Search code examples
apisearchsearch-enginedata-mining

API to search news by year


I would like to write Python script, which will get i.e. 100 news/texts from year 2011, 2010, 2009, etc. on given topic.

I need searching API which will met following requirements:

  1. Available for free, exposed as a web service.
  2. Returns given amount of objects.
  3. Filters by date. Precisely, allows to get objects from given years.
  4. Return should contain quite long text (i.e. more than 100 words) which is related to given keyword.
  5. This text is easy to extract from the whole response.

For example, I tried with Google Web Search API:

8 first results from year 2007:
https://ajax.googleapis.com/ajax/services/search/web?q=Obama+daterange%3A2454102-2454467&start=0&rsz=8&v=1.0

Points 1 and 2 are fulfilled. Filtering by years is added with not very popular datarange: search operator. Point 5 is ok, because response is JSON. Problem is with point 4, because it returns only short content and title.

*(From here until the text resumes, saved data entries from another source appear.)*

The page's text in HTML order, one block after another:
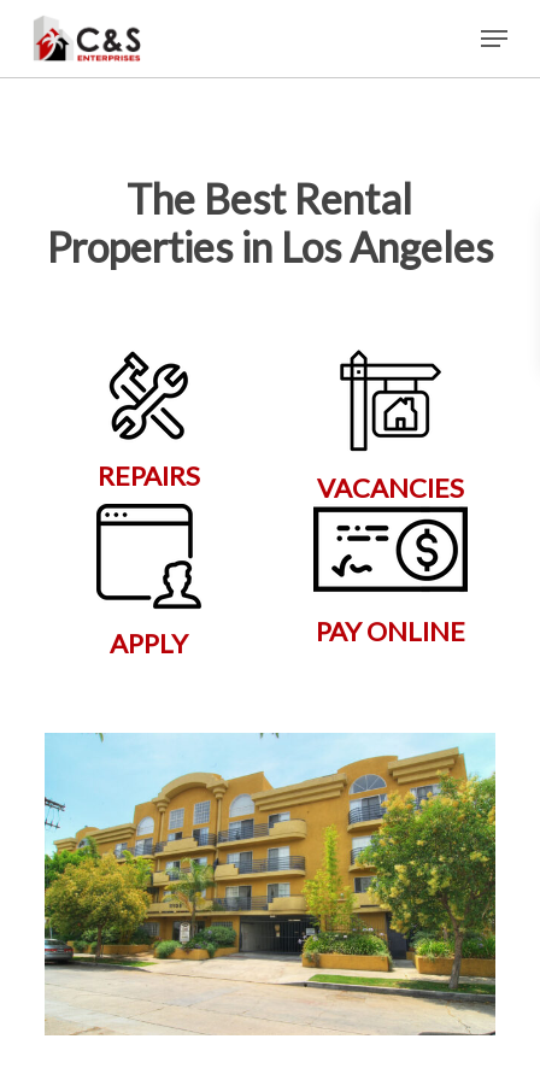
main
Menu
The Best Rental
Properties in Los Angeles
REPAIRS VACANCIES
APPLY PAY ONLINE
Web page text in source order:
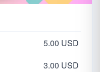
5.00 USD
3.00 USD
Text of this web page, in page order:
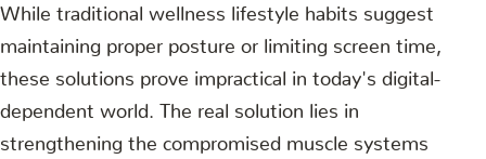
While traditional wellness lifestyle habits suggest
maintaining proper posture or limiting screen time,
these solutions prove impractical in today's digital-
dependent world. The real solution lies in
strengthening the compromised muscle systems
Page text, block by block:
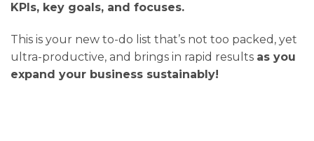
KPIs, key goals, and focuses.
This is your new to-do list that’s not too packed, yet
ultra-productive, and brings in rapid results as you
expand your business sustainably!
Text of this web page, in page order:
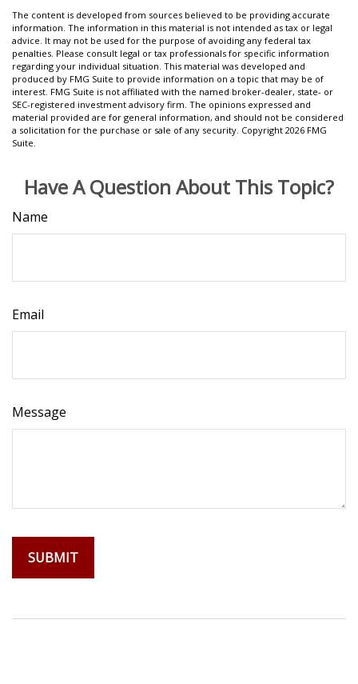
The content is developed from sources believed to be providing accurate
information. The information in this material is not intended as tax or legal
advice. It may not be used for the purpose of avoiding any federal tax
penalties. Please consult legal or tax professionals for specific information
regarding your individual situation. This material was developed and
produced by FMG Suite to provide information on a topic that may be of
interest. FMG Suite is not affiliated with the named broker-dealer, state- or
SEC-registered investment advisory firm. The opinions expressed and
material provided are for general information, and should not be considered
a solicitation for the purchase or sale of any security. Copyright 2026 FMG
Suite.
Have A Question About This Topic?
Name
Email
Message
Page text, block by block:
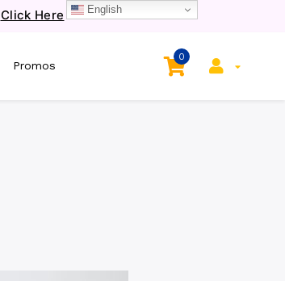
Click Here
Promos
0
English
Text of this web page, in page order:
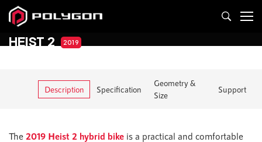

I have an URL of a page with the full content, but then (after another GET request) it's hard to extract this content from the whole HTML document.

Do you know such API? Or maybe you have another idea how to tackle this problem?


Solution

  • The Guardian (A uk newspaper) are quite good when it comes to making their data available. They even have google doc integration. Check http://www.guardian.co.uk/open-platform out

    Do you need the data to be live, or would a simple dataset meet your needs?